Gallant stretched briefly before stepping onto the mat. I chuckled a bit at Battery's woes. I think I heard rumors of her and Assault getting penalized for something. I assume that means that they are on "babysit-the-kids" duty.

I spoke up as Gallant got into the starting area, "So, this spar session is basically just everyone line up and try beating up the new guy?"

Gallant replied with a soft chuckle, "Hmm pretty much, everyone has to work alongside you and the quickest way of getting to know your capabilities and powers personally is to have to fight you. Knowing what everyone's power is on paper isn't the same as having to actually fight them or fight alongside them."

"Whenever" Battery shouted out, signaling the informal start of the match.

Gallant fired a beam very quickly and directly at me, shoving me backward slightly with the unexpected force.

What... is this some sort…

"Phh... Hahahahah!"

I couldn't help myself, it was the funniest thing. What a weak little tickle beam of "death". What does he really think he can defeat me with this nonsense?

"Ha-Ha-ha Hah Ha-ha" I rolled around on the ground laughing and pounding my fists against the mat. Until I was gasping for breath. Suddenly the beam cut off and it wasn't nearly as funny as it had been.

Well, so... that happened. Gallant chuckled and helped me up.

"Ur... Good match" I said weakly.

"Don't worry about it, powers are funny like that. You never quite know how some of them might interact until you try them out."

"Vista!" Battery called out

"Good luck," said Gallant cheerfully before heading back to the others.

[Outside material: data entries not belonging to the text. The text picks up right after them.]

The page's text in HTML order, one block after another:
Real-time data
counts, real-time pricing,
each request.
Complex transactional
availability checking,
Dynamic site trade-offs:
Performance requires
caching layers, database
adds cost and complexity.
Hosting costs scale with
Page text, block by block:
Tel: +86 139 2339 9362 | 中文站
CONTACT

The twelve-year-old skipped over to the mat and wagged a finger at me. "You should try dodging next time."

I rolled my eyes

"Whenever," said Battery tiredly.

I rushed at Vista, a quick attack before she can stretch space... and. yep, that's some Alice-in-wonderland like effect there. I'm not making much progress towards her... how about to the side. Nope... fantastic already inside of her warped space.

She just giggled.

Alright, she's just a twelve-year-old... cute attack go!

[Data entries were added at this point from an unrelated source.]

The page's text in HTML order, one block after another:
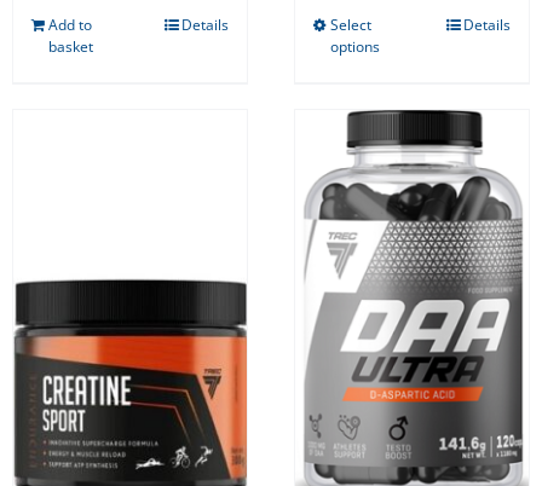
Add to
basket
Details
Select
options
variants.
The
options
may
be
chosen
on
the
product
page
Details
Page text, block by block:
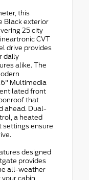
this
Black exterior
25 city
CVT
drive provides
daily
alike. The
Multimedia
front
that
ahead. Dual-
a heated
settings ensure
designed
provides
all-weather
cabin
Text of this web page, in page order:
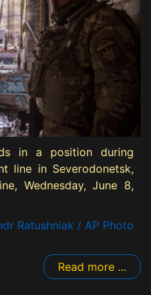
in a position during
line in Severodonetsk,
Wednesday, June 8,
Ratushniak / AP Photo
Read more ...

Widening my eyes, I fell to the ground, whimpering at all of the weird stretched out space around me. I looked over at her and made the saddest of faces with my large ears drooping down behind me. I slowly started curling up into a poor defenseless ball of despair and fear.

She cracked and space unwarped before she rushed over to give me a hug.

I grabbed her with all four arms, "Gotcha!"

Her face turned an interesting shade of red, "You... you tricked me!" she said with all the indignation and anger a twelve-year-old could produce. Before she punched me alongside my grinning head.

"It's just a spar, calm down." I said as she rubbed her fist with her other hand.

"Fantastic, finally over, everyone take a shower and then let's go have some dinner." Battery shouted.

I could feel Vista's anger and her shock at being betrayed settle into my stomach like a cold hard lump. I felt like a lump of bliznak.

"Help me... my legs, they're oh so broken, Aegis. Aegis carry me! Be my shining knight in shining armor!" said Clockblocker, rolling onto his stomach and crawling on the ground towards him, reaching out to grasp his leg.

"Nope," said Aegis as he dodged Clockblocker's outstretched hand and sprinted for the showers.

"Oh woe is me, my teammates have abandoned me!" wailed Clockblocker.

Everyone else shuffled to their feet and headed to the shower areas, avoiding Clockblocker's prone form on the floor. I went ahead and grabbed him by the arm and dragged him behind me.

"Ow ow, goddamn you got some sharp claws on those hands. Sheesh let go, already."

"Fine" I dropped his arm.

He quickly smiled, tagged me with his hand, and the entire gym emptied instantly.

Bliznak

I had to wait for one of the showers to open up, the water was cold and by the time I got out the room was empty.